## REQUIRED ACTION:
Please return the data that follows precisely as written, but without the images.

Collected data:
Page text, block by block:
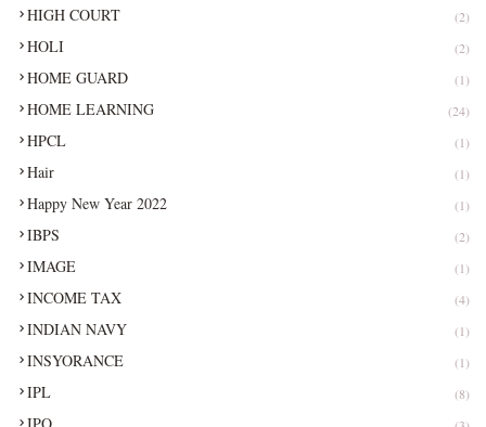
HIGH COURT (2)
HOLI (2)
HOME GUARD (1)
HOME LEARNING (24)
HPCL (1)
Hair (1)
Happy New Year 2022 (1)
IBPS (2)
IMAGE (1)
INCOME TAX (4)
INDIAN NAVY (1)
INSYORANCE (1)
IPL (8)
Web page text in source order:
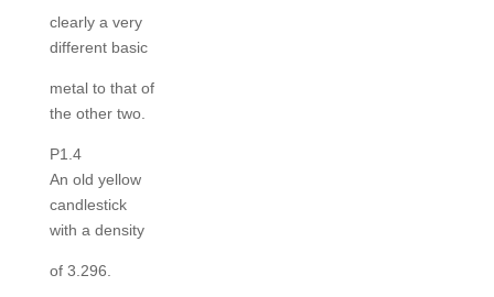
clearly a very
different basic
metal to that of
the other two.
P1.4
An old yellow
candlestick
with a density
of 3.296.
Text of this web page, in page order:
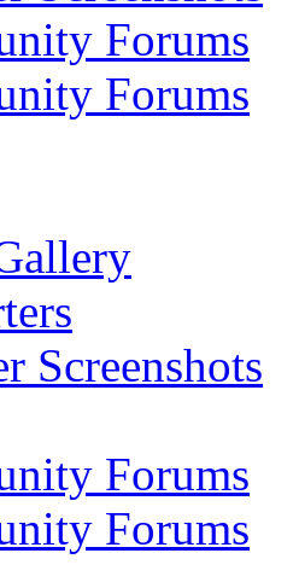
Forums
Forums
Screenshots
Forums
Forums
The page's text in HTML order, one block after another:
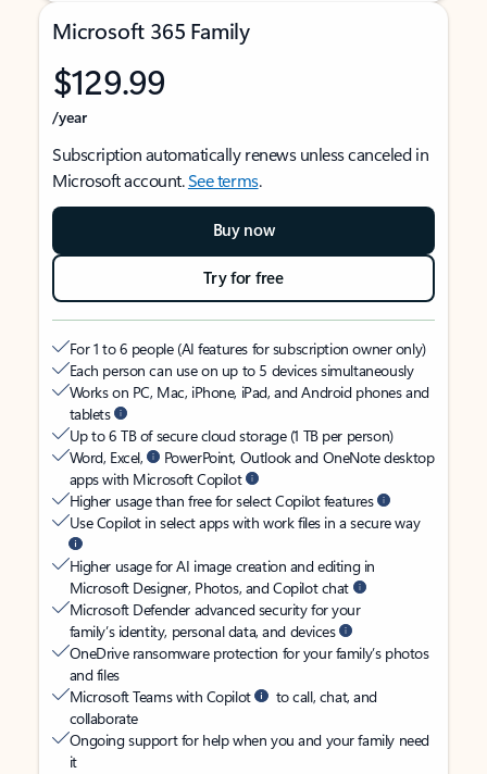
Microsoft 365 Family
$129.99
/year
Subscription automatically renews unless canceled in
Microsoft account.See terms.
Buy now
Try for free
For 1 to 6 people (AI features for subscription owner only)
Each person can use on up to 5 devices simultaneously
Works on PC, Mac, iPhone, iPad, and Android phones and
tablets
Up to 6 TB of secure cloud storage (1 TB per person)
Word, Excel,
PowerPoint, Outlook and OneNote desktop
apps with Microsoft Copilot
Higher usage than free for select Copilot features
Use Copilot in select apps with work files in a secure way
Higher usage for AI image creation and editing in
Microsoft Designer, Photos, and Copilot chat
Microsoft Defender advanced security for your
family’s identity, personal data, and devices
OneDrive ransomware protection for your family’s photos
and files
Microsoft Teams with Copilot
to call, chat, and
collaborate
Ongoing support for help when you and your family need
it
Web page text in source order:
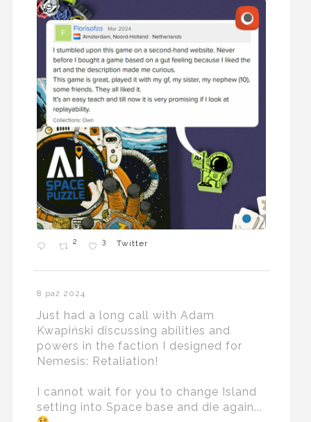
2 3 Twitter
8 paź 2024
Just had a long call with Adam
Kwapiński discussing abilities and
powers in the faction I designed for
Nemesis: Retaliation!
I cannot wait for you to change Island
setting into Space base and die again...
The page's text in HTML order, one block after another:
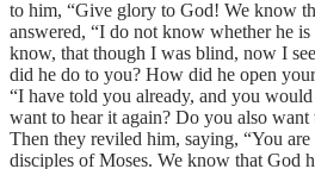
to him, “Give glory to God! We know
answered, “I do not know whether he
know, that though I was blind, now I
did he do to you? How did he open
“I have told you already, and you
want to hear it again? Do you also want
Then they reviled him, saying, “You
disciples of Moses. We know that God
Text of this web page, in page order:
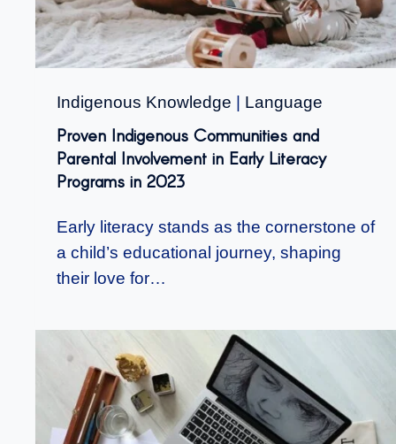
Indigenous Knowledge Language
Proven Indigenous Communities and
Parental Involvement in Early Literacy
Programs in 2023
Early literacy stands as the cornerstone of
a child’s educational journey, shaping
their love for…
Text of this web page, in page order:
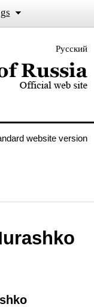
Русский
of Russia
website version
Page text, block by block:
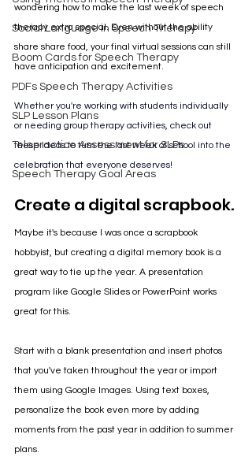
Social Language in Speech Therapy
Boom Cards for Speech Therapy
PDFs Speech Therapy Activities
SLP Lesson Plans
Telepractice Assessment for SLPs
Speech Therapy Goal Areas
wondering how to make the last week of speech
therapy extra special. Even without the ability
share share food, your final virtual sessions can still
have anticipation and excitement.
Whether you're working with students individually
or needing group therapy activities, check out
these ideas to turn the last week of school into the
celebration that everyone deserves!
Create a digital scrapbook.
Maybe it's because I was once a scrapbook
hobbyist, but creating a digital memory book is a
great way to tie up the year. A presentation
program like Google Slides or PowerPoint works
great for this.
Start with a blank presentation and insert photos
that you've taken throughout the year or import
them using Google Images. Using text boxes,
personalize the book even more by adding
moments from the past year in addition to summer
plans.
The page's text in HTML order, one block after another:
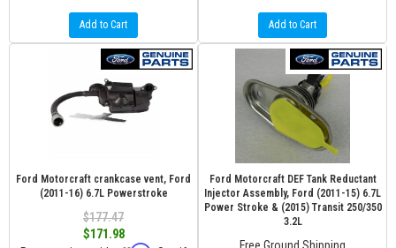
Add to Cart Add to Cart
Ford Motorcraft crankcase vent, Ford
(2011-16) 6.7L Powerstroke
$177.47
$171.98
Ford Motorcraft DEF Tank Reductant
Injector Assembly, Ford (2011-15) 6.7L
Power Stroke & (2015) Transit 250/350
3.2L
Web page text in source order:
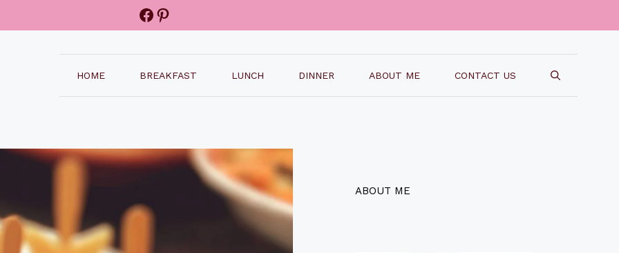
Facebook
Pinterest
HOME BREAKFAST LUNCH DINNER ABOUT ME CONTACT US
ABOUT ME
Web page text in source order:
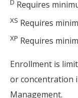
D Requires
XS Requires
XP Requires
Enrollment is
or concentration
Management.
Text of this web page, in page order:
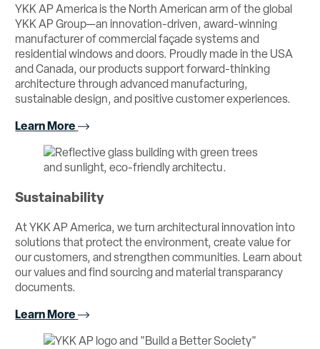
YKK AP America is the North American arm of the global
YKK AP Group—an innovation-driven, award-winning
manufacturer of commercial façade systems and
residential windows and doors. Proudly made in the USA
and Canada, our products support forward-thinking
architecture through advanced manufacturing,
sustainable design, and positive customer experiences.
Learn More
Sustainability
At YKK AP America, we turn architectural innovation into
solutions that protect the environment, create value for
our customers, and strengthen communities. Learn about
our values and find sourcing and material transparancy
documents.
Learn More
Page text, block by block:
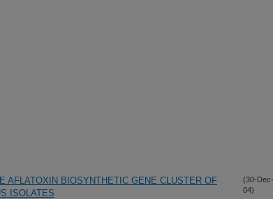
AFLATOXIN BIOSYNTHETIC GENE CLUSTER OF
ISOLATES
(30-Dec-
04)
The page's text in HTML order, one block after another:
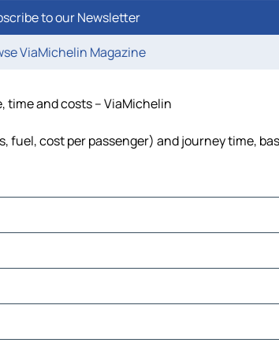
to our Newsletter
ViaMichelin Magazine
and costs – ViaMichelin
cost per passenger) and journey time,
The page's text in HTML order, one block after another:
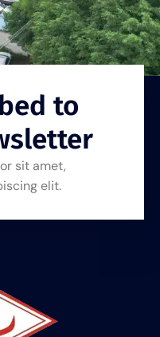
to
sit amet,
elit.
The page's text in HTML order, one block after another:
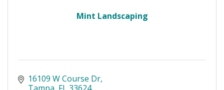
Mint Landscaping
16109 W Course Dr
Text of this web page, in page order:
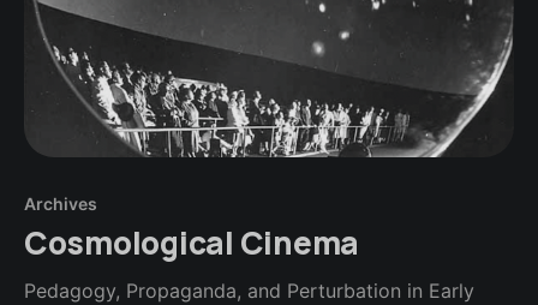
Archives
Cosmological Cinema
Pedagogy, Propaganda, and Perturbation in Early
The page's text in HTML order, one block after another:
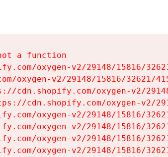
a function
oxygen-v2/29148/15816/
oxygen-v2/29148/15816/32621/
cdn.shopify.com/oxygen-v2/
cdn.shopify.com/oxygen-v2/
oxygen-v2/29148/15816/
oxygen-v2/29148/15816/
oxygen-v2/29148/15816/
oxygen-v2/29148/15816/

## PROBLEM SOLUTION:
Page text, block by block:
HIGH COURT (2)
HOLI (2)
HOME GUARD (1)
HOME LEARNING (24)
HPCL (1)
Hair (1)
Happy New Year 2022 (1)
IBPS (2)
IMAGE (1)
INCOME TAX (4)
INDIAN NAVY (1)
INSYORANCE (1)
IPL (8)
Web page text in source order:
clearly a very
different basic
metal to that of
the other two.
P1.4
An old yellow
candlestick
with a density
of 3.296.
Text of this web page, in page order:
Forums
Forums
Screenshots
Forums
Forums
The page's text in HTML order, one block after another:
Microsoft 365 Family
$129.99
/year
Subscription automatically renews unless canceled in
Microsoft account.See terms.
Buy now
Try for free
For 1 to 6 people (AI features for subscription owner only)
Each person can use on up to 5 devices simultaneously
Works on PC, Mac, iPhone, iPad, and Android phones and
tablets
Up to 6 TB of secure cloud storage (1 TB per person)
Word, Excel,
PowerPoint, Outlook and OneNote desktop
apps with Microsoft Copilot
Higher usage than free for select Copilot features
Use Copilot in select apps with work files in a secure way
Higher usage for AI image creation and editing in
Microsoft Designer, Photos, and Copilot chat
Microsoft Defender advanced security for your
family’s identity, personal data, and devices
OneDrive ransomware protection for your family’s photos
and files
Microsoft Teams with Copilot
to call, chat, and
collaborate
Ongoing support for help when you and your family need
it
Web page text in source order:
2 3 Twitter
8 paź 2024
Just had a long call with Adam
Kwapiński discussing abilities and
powers in the faction I designed for
Nemesis: Retaliation!
I cannot wait for you to change Island
setting into Space base and die again...
The page's text in HTML order, one block after another:
to him, “Give glory to God! We know
answered, “I do not know whether he
know, that though I was blind, now I
did he do to you? How did he open
“I have told you already, and you
want to hear it again? Do you also want
Then they reviled him, saying, “You
disciples of Moses. We know that God
Text of this web page, in page order:
Indigenous Knowledge Language
Proven Indigenous Communities and
Parental Involvement in Early Literacy
Programs in 2023
Early literacy stands as the cornerstone of
a child’s educational journey, shaping
their love for…
Text of this web page, in page order:
Русский
of Russia
website version
Page text, block by block:
Social Language in Speech Therapy
Boom Cards for Speech Therapy
PDFs Speech Therapy Activities
SLP Lesson Plans
Telepractice Assessment for SLPs
Speech Therapy Goal Areas
wondering how to make the last week of speech
therapy extra special. Even without the ability
share share food, your final virtual sessions can still
have anticipation and excitement.
Whether you're working with students individually
or needing group therapy activities, check out
these ideas to turn the last week of school into the
celebration that everyone deserves!
Create a digital scrapbook.
Maybe it's because I was once a scrapbook
hobbyist, but creating a digital memory book is a
great way to tie up the year. A presentation
program like Google Slides or PowerPoint works
great for this.
Start with a blank presentation and insert photos
that you've taken throughout the year or import
them using Google Images. Using text boxes,
personalize the book even more by adding
moments from the past year in addition to summer
plans.
The page's text in HTML order, one block after another:
Add to Cart Add to Cart
Ford Motorcraft crankcase vent, Ford
(2011-16) 6.7L Powerstroke
$177.47
$171.98
Ford Motorcraft DEF Tank Reductant
Injector Assembly, Ford (2011-15) 6.7L
Power Stroke & (2015) Transit 250/350
3.2L
Web page text in source order:
Facebook
Pinterest
HOME BREAKFAST LUNCH DINNER ABOUT ME CONTACT US
ABOUT ME
Web page text in source order:
D Requires
XS Requires
XP Requires
Enrollment is
or concentration
Management.
Text of this web page, in page order:
YKK AP America is the North American arm of the global
YKK AP Group—an innovation-driven, award-winning
manufacturer of commercial façade systems and
residential windows and doors. Proudly made in the USA
and Canada, our products support forward-thinking
architecture through advanced manufacturing,
sustainable design, and positive customer experiences.
Learn More
Sustainability
At YKK AP America, we turn architectural innovation into
solutions that protect the environment, create value for
our customers, and strengthen communities. Learn about
our values and find sourcing and material transparancy
documents.
Learn More
Page text, block by block:
AFLATOXIN BIOSYNTHETIC GENE CLUSTER OF
ISOLATES
(30-Dec-
04)
The page's text in HTML order, one block after another:
to our Newsletter
ViaMichelin Magazine
and costs – ViaMichelin
cost per passenger) and journey time,
The page's text in HTML order, one block after another:
to
sit amet,
elit.
The page's text in HTML order, one block after another:
Mint Landscaping
16109 W Course Dr
Text of this web page, in page order:
Archives
Cosmological Cinema
Pedagogy, Propaganda, and Perturbation in Early
The page's text in HTML order, one block after another:
a function
oxygen-v2/29148/15816/
oxygen-v2/29148/15816/32621/
cdn.shopify.com/oxygen-v2/
cdn.shopify.com/oxygen-v2/
oxygen-v2/29148/15816/
oxygen-v2/29148/15816/
oxygen-v2/29148/15816/
oxygen-v2/29148/15816/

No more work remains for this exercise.